Start of Block
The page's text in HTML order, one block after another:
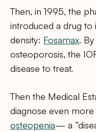
Then, in 1995, the
introduced a drug to
density: Fosamax.
osteoporosis, the
disease to treat.
Then the Medical
diagnose even
osteopenia— a
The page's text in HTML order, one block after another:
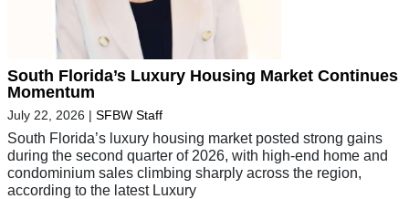
South Florida’s Luxury Housing Market Continues
Momentum
July 22, 2026 | SFBW Staff
South Florida’s luxury housing market posted strong gains
during the second quarter of 2026, with high-end home and
condominium sales climbing sharply across the region,
according to the latest Luxury
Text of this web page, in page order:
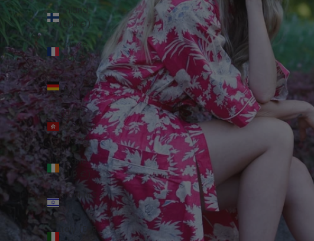
Finland
(EUR €)
France
(EUR €)
Germany
(EUR €)
Hong
Kong SAR
(HKD $)
Ireland
(EUR €)
Israel (ILS
Italy (EUR
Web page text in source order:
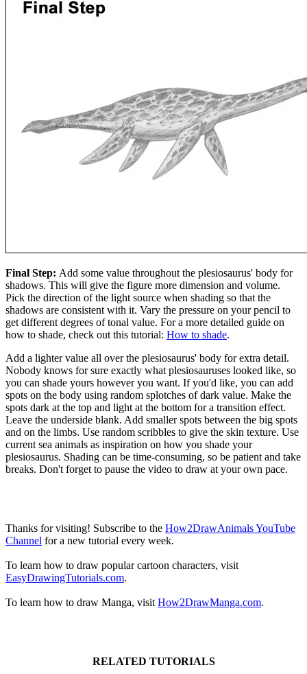
Final Step: Add some value throughout the plesiosaurus' body for
shadows. This will give the figure more dimension and volume.
Pick the direction of the light source when shading so that the
shadows are consistent with it. Vary the pressure on your pencil to
get different degrees of tonal value. For a more detailed guide on
how to shade, check out this tutorial: How to shade.
Add a lighter value all over the plesiosaurus' body for extra detail.
Nobody knows for sure exactly what plesiosauruses looked like, so
you can shade yours however you want. If you'd like, you can add
spots on the body using random splotches of dark value. Make the
spots dark at the top and light at the bottom for a transition effect.
Leave the underside blank. Add smaller spots between the big spots
and on the limbs. Use random scribbles to give the skin texture. Use
current sea animals as inspiration on how you shade your
plesiosaurus. Shading can be time-consuming, so be patient and take
breaks. Don't forget to pause the video to draw at your own pace.
Thanks for visiting! Subscribe to the How2DrawAnimals YouTube
Channel for a new tutorial every week.
To learn how to draw popular cartoon characters, visit
EasyDrawingTutorials.com.
To learn how to draw Manga, visit How2DrawManga.com.
RELATED TUTORIALS
End of Block
Exercise prompt: Copy the full listing above exactly, apart from the pictures.

Task response:
The page's text in HTML order, one block after another:
Then, in 1995, the
introduced a drug to
density: Fosamax.
osteoporosis, the
disease to treat.
Then the Medical
diagnose even
osteopenia— a
The page's text in HTML order, one block after another:
South Florida’s Luxury Housing Market Continues
Momentum
July 22, 2026 | SFBW Staff
South Florida’s luxury housing market posted strong gains
during the second quarter of 2026, with high-end home and
condominium sales climbing sharply across the region,
according to the latest Luxury
Text of this web page, in page order:
Finland
(EUR €)
France
(EUR €)
Germany
(EUR €)
Hong
Kong SAR
(HKD $)
Ireland
(EUR €)
Israel (ILS
Italy (EUR
Web page text in source order:
Final Step: Add some value throughout the plesiosaurus' body for
shadows. This will give the figure more dimension and volume.
Pick the direction of the light source when shading so that the
shadows are consistent with it. Vary the pressure on your pencil to
get different degrees of tonal value. For a more detailed guide on
how to shade, check out this tutorial: How to shade.
Add a lighter value all over the plesiosaurus' body for extra detail.
Nobody knows for sure exactly what plesiosauruses looked like, so
you can shade yours however you want. If you'd like, you can add
spots on the body using random splotches of dark value. Make the
spots dark at the top and light at the bottom for a transition effect.
Leave the underside blank. Add smaller spots between the big spots
and on the limbs. Use random scribbles to give the skin texture. Use
current sea animals as inspiration on how you shade your
plesiosaurus. Shading can be time-consuming, so be patient and take
breaks. Don't forget to pause the video to draw at your own pace.
Thanks for visiting! Subscribe to the How2DrawAnimals YouTube
Channel for a new tutorial every week.
To learn how to draw popular cartoon characters, visit
EasyDrawingTutorials.com.
To learn how to draw Manga, visit How2DrawManga.com.
RELATED TUTORIALS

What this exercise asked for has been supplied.